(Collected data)

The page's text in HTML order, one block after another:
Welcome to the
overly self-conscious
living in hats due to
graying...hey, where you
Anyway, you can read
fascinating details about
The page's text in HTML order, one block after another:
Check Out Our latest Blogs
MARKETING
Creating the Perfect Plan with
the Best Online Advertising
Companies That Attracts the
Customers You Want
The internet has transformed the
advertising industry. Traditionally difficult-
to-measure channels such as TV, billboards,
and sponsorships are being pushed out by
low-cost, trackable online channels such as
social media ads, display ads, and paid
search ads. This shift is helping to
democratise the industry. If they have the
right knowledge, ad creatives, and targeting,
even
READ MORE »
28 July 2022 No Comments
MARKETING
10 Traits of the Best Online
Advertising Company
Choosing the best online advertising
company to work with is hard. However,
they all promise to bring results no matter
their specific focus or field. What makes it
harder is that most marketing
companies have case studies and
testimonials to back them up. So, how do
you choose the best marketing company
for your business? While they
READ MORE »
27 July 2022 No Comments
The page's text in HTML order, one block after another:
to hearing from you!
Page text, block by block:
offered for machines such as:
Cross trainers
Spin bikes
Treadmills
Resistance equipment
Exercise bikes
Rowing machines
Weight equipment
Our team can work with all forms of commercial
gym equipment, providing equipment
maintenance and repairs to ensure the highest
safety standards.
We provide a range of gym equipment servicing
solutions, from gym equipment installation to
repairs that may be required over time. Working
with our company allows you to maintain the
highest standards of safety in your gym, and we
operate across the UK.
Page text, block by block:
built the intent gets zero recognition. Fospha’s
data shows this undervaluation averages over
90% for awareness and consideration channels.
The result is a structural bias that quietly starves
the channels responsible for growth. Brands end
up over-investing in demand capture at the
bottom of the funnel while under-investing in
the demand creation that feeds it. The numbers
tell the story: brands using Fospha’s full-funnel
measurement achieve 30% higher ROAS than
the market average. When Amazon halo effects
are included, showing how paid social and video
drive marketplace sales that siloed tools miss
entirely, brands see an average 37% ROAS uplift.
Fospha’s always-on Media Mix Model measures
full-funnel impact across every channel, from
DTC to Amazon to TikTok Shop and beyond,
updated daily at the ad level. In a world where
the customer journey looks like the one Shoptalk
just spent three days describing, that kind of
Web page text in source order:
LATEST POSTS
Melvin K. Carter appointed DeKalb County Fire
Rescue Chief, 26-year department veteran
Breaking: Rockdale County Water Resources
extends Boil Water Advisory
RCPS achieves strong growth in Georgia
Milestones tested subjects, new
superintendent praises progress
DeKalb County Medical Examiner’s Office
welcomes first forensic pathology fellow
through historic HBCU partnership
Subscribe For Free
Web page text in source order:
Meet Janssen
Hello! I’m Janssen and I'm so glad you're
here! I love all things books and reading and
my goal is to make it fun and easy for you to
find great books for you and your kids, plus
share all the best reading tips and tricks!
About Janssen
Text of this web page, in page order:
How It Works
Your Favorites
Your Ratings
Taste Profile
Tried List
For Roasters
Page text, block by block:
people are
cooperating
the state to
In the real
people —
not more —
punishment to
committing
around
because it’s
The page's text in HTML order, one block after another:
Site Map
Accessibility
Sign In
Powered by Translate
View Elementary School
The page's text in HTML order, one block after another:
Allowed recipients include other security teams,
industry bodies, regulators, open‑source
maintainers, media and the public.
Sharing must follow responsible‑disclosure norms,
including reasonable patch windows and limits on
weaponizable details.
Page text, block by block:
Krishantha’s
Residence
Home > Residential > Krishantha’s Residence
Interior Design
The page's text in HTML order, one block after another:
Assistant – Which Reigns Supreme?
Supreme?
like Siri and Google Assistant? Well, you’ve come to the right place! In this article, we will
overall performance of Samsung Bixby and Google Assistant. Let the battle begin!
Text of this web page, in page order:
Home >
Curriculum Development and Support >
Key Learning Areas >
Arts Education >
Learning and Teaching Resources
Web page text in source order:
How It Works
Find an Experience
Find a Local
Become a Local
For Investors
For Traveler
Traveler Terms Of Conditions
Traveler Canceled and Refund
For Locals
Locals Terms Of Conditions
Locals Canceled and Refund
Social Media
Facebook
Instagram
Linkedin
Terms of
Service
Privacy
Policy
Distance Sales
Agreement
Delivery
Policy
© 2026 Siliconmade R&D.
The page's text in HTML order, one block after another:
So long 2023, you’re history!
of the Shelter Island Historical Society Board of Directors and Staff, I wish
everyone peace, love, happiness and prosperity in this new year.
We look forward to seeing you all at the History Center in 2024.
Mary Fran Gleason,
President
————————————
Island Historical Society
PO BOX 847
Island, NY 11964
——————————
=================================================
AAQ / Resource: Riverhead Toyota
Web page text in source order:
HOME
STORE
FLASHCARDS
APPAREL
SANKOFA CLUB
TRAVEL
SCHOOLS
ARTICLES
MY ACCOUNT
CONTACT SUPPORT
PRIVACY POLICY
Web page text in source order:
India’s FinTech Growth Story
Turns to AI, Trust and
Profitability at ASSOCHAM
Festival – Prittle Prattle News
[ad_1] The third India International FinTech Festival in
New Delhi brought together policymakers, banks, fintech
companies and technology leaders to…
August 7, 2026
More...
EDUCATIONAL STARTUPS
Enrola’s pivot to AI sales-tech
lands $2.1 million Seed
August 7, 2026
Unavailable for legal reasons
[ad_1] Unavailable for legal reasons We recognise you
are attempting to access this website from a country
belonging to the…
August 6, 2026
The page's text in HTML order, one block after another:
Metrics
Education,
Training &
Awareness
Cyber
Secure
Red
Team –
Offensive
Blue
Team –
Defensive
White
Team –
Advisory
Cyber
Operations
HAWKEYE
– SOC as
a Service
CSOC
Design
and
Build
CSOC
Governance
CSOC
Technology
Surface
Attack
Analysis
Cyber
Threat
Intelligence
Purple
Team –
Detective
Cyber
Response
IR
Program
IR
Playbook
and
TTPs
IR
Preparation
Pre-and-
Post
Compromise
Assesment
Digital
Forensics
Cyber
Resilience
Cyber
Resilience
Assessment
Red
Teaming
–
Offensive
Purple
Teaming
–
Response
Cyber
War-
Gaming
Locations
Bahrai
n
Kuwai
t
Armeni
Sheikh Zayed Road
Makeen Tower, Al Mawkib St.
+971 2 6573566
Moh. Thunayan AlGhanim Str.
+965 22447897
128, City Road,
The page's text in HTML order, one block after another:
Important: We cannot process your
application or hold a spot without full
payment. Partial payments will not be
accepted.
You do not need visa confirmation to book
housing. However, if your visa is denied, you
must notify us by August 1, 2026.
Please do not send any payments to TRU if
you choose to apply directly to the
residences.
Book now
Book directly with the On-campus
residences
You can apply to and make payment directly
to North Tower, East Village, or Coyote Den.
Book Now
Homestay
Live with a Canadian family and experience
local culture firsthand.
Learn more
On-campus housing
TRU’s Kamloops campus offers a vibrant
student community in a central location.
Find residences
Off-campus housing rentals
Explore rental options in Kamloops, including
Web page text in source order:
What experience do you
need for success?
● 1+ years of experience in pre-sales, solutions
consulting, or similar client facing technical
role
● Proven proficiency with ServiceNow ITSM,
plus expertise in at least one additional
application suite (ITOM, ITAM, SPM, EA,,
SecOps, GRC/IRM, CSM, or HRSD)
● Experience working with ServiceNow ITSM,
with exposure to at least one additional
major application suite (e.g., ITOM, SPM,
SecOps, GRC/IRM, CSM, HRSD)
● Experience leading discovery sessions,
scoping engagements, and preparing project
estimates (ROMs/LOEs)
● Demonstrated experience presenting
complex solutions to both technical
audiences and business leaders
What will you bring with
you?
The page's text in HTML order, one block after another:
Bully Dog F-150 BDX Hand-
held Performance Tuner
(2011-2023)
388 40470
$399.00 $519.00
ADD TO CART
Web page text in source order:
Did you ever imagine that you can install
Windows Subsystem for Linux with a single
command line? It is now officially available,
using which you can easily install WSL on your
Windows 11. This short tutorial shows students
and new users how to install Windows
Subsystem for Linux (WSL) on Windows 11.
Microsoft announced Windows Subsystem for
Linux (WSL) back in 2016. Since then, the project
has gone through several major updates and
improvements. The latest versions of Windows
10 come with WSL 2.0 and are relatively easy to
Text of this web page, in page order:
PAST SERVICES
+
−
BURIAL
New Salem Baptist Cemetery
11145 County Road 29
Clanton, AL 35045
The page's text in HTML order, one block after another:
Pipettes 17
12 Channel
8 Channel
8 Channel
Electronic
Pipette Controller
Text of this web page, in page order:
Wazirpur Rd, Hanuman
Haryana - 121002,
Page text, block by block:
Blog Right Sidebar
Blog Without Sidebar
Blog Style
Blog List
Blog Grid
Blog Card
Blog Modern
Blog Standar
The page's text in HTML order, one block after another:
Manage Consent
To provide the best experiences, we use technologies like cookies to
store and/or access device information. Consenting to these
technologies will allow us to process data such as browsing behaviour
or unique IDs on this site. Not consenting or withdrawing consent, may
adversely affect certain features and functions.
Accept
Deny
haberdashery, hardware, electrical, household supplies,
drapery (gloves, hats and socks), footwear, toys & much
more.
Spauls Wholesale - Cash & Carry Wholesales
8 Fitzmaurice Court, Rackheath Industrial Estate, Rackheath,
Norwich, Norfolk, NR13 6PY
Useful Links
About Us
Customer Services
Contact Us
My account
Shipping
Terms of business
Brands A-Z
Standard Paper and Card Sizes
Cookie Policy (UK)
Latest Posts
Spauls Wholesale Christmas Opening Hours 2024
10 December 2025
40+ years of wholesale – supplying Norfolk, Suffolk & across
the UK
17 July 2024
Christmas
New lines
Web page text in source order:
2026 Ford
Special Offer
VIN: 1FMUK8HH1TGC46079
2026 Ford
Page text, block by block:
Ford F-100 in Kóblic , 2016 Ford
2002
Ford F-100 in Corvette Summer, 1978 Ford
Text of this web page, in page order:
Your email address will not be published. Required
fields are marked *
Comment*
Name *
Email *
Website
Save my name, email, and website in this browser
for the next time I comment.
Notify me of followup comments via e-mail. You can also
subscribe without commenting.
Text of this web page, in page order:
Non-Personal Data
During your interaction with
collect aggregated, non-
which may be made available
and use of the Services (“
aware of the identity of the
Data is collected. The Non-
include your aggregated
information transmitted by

● Action item
Find every line in the records above that contains the word "leaders", and copy each one.

● Output
companies and technology leaders to…
audiences and business leaders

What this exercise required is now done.